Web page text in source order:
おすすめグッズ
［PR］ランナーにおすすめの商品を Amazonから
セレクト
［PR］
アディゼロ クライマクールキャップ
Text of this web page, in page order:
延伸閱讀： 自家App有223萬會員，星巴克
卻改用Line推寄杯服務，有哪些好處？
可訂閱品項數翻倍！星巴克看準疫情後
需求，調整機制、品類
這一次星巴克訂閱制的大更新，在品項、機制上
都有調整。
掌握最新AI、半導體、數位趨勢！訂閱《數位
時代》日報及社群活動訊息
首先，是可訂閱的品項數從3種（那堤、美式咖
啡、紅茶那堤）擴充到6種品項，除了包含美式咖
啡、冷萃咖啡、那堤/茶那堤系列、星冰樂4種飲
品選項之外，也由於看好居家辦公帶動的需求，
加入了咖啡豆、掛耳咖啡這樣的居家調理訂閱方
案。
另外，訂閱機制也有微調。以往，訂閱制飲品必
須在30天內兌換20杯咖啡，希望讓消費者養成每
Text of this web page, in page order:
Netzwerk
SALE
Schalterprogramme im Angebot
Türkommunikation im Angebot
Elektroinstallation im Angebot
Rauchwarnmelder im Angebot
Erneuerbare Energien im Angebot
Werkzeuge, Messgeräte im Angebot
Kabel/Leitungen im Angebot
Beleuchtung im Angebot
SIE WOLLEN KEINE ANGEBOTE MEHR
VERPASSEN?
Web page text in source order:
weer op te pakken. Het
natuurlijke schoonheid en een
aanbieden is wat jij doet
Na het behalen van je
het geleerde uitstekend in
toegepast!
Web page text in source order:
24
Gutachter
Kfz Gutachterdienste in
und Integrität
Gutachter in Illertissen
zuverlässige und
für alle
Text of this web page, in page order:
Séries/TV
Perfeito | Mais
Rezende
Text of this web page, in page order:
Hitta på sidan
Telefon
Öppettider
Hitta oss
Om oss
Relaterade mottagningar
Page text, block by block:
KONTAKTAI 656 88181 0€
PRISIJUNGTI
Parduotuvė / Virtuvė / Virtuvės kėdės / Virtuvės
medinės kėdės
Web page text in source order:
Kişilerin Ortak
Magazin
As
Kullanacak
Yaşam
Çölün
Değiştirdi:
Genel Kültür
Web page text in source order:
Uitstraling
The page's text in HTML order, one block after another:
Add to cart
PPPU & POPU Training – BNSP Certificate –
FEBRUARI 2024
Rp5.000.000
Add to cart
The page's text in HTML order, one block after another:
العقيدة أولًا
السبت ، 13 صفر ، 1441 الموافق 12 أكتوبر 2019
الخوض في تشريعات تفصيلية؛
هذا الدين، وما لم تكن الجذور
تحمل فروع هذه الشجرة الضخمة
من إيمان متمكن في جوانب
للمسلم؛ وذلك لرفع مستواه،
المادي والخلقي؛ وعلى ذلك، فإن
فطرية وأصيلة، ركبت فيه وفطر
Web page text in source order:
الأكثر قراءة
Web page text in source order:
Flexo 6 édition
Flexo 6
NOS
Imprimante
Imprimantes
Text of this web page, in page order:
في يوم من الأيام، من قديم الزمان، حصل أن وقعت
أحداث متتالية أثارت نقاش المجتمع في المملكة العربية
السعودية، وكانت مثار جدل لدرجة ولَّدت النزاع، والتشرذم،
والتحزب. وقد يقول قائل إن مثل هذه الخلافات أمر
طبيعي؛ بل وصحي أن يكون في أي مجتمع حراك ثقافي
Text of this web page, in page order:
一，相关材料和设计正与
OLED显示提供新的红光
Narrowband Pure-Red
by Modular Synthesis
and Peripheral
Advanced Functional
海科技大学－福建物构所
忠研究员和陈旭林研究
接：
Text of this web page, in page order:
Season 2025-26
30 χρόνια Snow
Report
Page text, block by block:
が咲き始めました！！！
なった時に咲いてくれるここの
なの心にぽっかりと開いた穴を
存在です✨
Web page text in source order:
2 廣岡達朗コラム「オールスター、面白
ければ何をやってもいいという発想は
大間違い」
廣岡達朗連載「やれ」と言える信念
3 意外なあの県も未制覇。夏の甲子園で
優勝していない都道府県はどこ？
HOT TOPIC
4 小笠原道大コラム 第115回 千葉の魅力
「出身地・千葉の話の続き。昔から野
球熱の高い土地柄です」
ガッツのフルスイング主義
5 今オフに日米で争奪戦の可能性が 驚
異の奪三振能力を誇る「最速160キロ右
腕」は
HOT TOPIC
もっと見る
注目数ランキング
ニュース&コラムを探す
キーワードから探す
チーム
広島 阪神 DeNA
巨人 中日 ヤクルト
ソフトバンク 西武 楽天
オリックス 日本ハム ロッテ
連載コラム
++++
Your objective :: Print the material word for word, with nothing left out.

Answer section ::
Web page text in source order:
おすすめグッズ
［PR］ランナーにおすすめの商品を Amazonから
セレクト
［PR］
アディゼロ クライマクールキャップ
Text of this web page, in page order:
延伸閱讀： 自家App有223萬會員，星巴克
卻改用Line推寄杯服務，有哪些好處？
可訂閱品項數翻倍！星巴克看準疫情後
需求，調整機制、品類
這一次星巴克訂閱制的大更新，在品項、機制上
都有調整。
掌握最新AI、半導體、數位趨勢！訂閱《數位
時代》日報及社群活動訊息
首先，是可訂閱的品項數從3種（那堤、美式咖
啡、紅茶那堤）擴充到6種品項，除了包含美式咖
啡、冷萃咖啡、那堤/茶那堤系列、星冰樂4種飲
品選項之外，也由於看好居家辦公帶動的需求，
加入了咖啡豆、掛耳咖啡這樣的居家調理訂閱方
案。
另外，訂閱機制也有微調。以往，訂閱制飲品必
須在30天內兌換20杯咖啡，希望讓消費者養成每
Text of this web page, in page order:
Netzwerk
SALE
Schalterprogramme im Angebot
Türkommunikation im Angebot
Elektroinstallation im Angebot
Rauchwarnmelder im Angebot
Erneuerbare Energien im Angebot
Werkzeuge, Messgeräte im Angebot
Kabel/Leitungen im Angebot
Beleuchtung im Angebot
SIE WOLLEN KEINE ANGEBOTE MEHR
VERPASSEN?
Web page text in source order:
weer op te pakken. Het
natuurlijke schoonheid en een
aanbieden is wat jij doet
Na het behalen van je
het geleerde uitstekend in
toegepast!
Web page text in source order:
24
Gutachter
Kfz Gutachterdienste in
und Integrität
Gutachter in Illertissen
zuverlässige und
für alle
Text of this web page, in page order:
Séries/TV
Perfeito | Mais
Rezende
Text of this web page, in page order:
Hitta på sidan
Telefon
Öppettider
Hitta oss
Om oss
Relaterade mottagningar
Page text, block by block:
KONTAKTAI 656 88181 0€
PRISIJUNGTI
Parduotuvė / Virtuvė / Virtuvės kėdės / Virtuvės
medinės kėdės
Web page text in source order:
Kişilerin Ortak
Magazin
As
Kullanacak
Yaşam
Çölün
Değiştirdi:
Genel Kültür
Web page text in source order:
Uitstraling
The page's text in HTML order, one block after another:
Add to cart
PPPU & POPU Training – BNSP Certificate –
FEBRUARI 2024
Rp5.000.000
Add to cart
The page's text in HTML order, one block after another:
العقيدة أولًا
السبت ، 13 صفر ، 1441 الموافق 12 أكتوبر 2019
الخوض في تشريعات تفصيلية؛
هذا الدين، وما لم تكن الجذور
تحمل فروع هذه الشجرة الضخمة
من إيمان متمكن في جوانب
للمسلم؛ وذلك لرفع مستواه،
المادي والخلقي؛ وعلى ذلك، فإن
فطرية وأصيلة، ركبت فيه وفطر
Web page text in source order:
الأكثر قراءة
Web page text in source order:
Flexo 6 édition
Flexo 6
NOS
Imprimante
Imprimantes
Text of this web page, in page order:
في يوم من الأيام، من قديم الزمان، حصل أن وقعت
أحداث متتالية أثارت نقاش المجتمع في المملكة العربية
السعودية، وكانت مثار جدل لدرجة ولَّدت النزاع، والتشرذم،
والتحزب. وقد يقول قائل إن مثل هذه الخلافات أمر
طبيعي؛ بل وصحي أن يكون في أي مجتمع حراك ثقافي
Text of this web page, in page order:
一，相关材料和设计正与
OLED显示提供新的红光
Narrowband Pure-Red
by Modular Synthesis
and Peripheral
Advanced Functional
海科技大学－福建物构所
忠研究员和陈旭林研究
接：
Text of this web page, in page order:
Season 2025-26
30 χρόνια Snow
Report
Page text, block by block:
が咲き始めました！！！
なった時に咲いてくれるここの
なの心にぽっかりと開いた穴を
存在です✨
Web page text in source order:
2 廣岡達朗コラム「オールスター、面白
ければ何をやってもいいという発想は
大間違い」
廣岡達朗連載「やれ」と言える信念
3 意外なあの県も未制覇。夏の甲子園で
優勝していない都道府県はどこ？
HOT TOPIC
4 小笠原道大コラム 第115回 千葉の魅力
「出身地・千葉の話の続き。昔から野
球熱の高い土地柄です」
ガッツのフルスイング主義
5 今オフに日米で争奪戦の可能性が 驚
異の奪三振能力を誇る「最速160キロ右
腕」は
HOT TOPIC
もっと見る
注目数ランキング
ニュース&コラムを探す
キーワードから探す
チーム
広島 阪神 DeNA
巨人 中日 ヤクルト
ソフトバンク 西武 楽天
オリックス 日本ハム ロッテ
連載コラム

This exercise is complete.